David Brooks has written a column in which he purports to explain why Trump voters stick with him. The entire piece is structured around a conversation he imagines between “urban guy” and “flyover man.” The first thing to notice is that, in an era when women are increasingly becoming the deciding voting bloc in the country (52 percent of voters in the 2018 election were women), Brooks imagines a conversation between two men.
As someone who lives in the midwest, my biggest issue with this piece is actually personal and stems from his characterization of the Trump supporter as “flyover man.” That fits into a stereotype we hear pretty often—even from some liberals—that almost always goes without a challenge.
Flyover country is used to refer to “the vast swath of America that’s not near the Atlantic or Pacific coasts.” The assumption is that “flyover country” is a pejorative used by “liberal coastal elites” to describe the rest of the country. But writing for National Geographic, Gabe Bullard deconstructs that idea by pointing out that the description is most often used by people who put it in someone else’s mouth.
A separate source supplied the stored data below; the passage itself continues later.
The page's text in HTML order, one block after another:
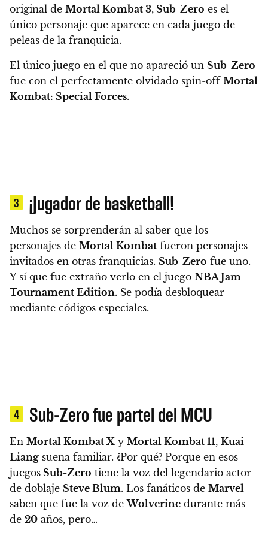
original de Mortal Kombat 3, Sub-Zero es el
único personaje que aparece en cada juego de
peleas de la franquicia.
El único juego en el que no apareció un Sub-Zero
fue con el perfectamente olvidado spin-off Mortal
Kombat: Special Forces.
3 ¡Jugador de basketball!
Muchos se sorprenderán al saber que los
personajes de Mortal Kombat fueron personajes
invitados en otras franquicias. Sub-Zero fue uno.
Y sí que fue extraño verlo en el juego NBA Jam
Tournament Edition. Se podía desbloquear
mediante códigos especiales.
4 Sub-Zero fue partel del MCU
En Mortal Kombat X y Mortal Kombat 11, Kuai
Liang suena familiar. ¿Por qué? Porque en esos
juegos Sub-Zero tiene la voz del legendario actor
de doblaje Steve Blum. Los fanáticos de Marvel
saben que fue la voz deWolverine durante más
de 20 años, pero…

Rarely is it ever used by a New Yorker or Angelino as a pejorative. “It’s a stereotype of other people’s stereotypes,” lexicographer Ben Zimmer says…
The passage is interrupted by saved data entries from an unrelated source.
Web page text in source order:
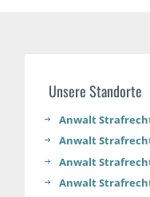
Unsere Standorte
Anwalt
Anwalt
Anwalt
Anwalt
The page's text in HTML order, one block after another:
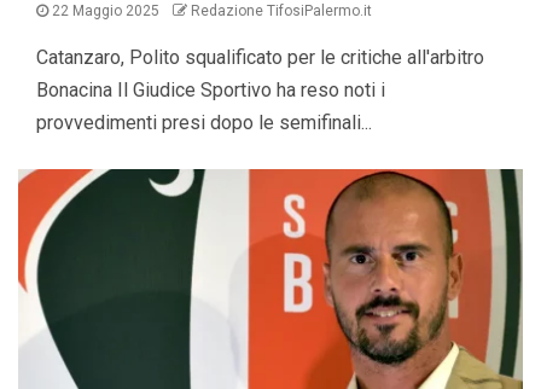
22 Maggio 2025 Redazione TifosiPalermo.it
Catanzaro, Polito squalificato per le critiche all'arbitro
Bonacina Il Giudice Sportivo ha reso noti i
provvedimenti presi dopo le semifinali...
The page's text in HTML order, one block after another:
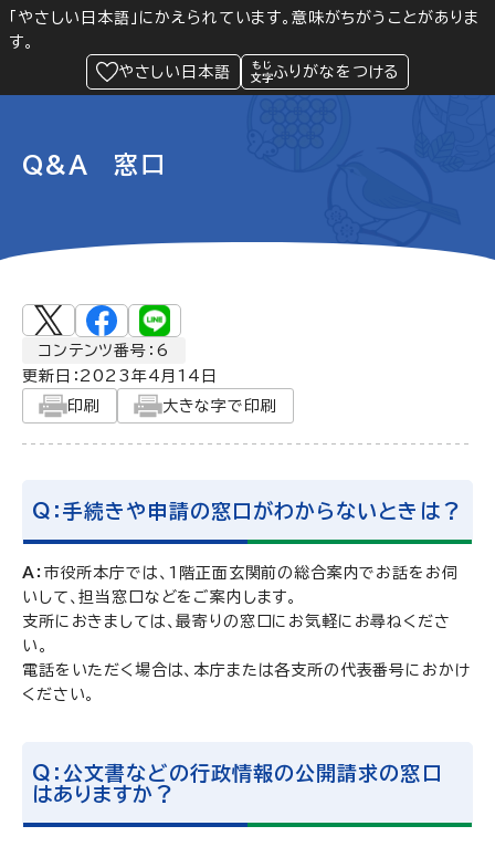
「やさしい日本語」にかえられています。意味がちがうことがありま
す。
やさしい日本語
ふりがなをつける
Language 閲覧支援
緊急情報
Q&A 窓口
コンテンツ番号：6
更新日： 2023年4月14日
印刷
大きな字で印刷
Q：手続きや申請の窓口がわからないときは？
A： 市役所本庁では、1階正面玄関前の総合案内でお話をお伺
いして、担当窓口などをご案内します。
支所におきましては、最寄りの窓口にお気軽にお尋ねくださ
い。
電話をいただく場合は、本庁または各支所の代表番号におかけ
ください。
Q：公文書などの行政情報の公開請求の窓口
はありますか？

All this is a way of championing a set of values that is imagined to exist outside of big urban centers…Hence the self-coining of flyover country—it’s a way for Midwesterners (and Southerners and people from the plains and mountains) to define themselves relative to the rest of the country. It’s defensive but self-deprecating, a way of shouting out for attention but also a means for identifying yourself by your home region’s lack of attention.
Bullard also notes the downside of this kind of identity construction.
Politicians across the spectrum paint this place as more real than the coasts. This year, Ted Cruz blasted fellow Republican presidential candidate Donald Trump’s “New York values.” And in 2008, vice presidential candidate Sarah Palin quoted columnist Westbrook Pegler’s heartland-boosting line “We grow good people in our small towns.” All this is a way of championing a set of values that is imagined to exist outside of big urban centers. It treats middle America like a time capsule from a simpler era, which, when you consider the Dust Bowl, the circumstances that led to the existence of Rust Belt, and the Civil Rights struggles before and after the Great Migration, never really existed for many people.
Romanticizing can also read as patronizing for people in the middle of the country.
The fact of the matter is that Brooks’ imaginary “urban guy” could very well be someone who lives in a flyover city like Minneapolis, Detroit, Columbus, Dallas, Denver, Kansas City, Atlanta, or New Orleans. That’s because flyover country is actually home to a whole host of Democratic enclaves that make up some of the fastest-growing urban centers in the country – even as people assume that, outside of New York and Los Angeles, the rest of us live in small towns that exist in “a time capsule from a simpler era.” That is precisely what I find to be patronizing.
Brooks would have been better served by characterizing Trump supporters as either rural Americans or white evangelicals, because those are the two blocks of voters who maintain an allegiance to the president. They also happen to live, not only in flyover country, but in coastal states.
The content of the discussion Brooks imagines is also a hot mess of stereotypes. But the biggest irony is that an elite coastal journalist—who happens to be a conservative—penned a column in which he is excoriating urban liberals for not understanding people in flyover country.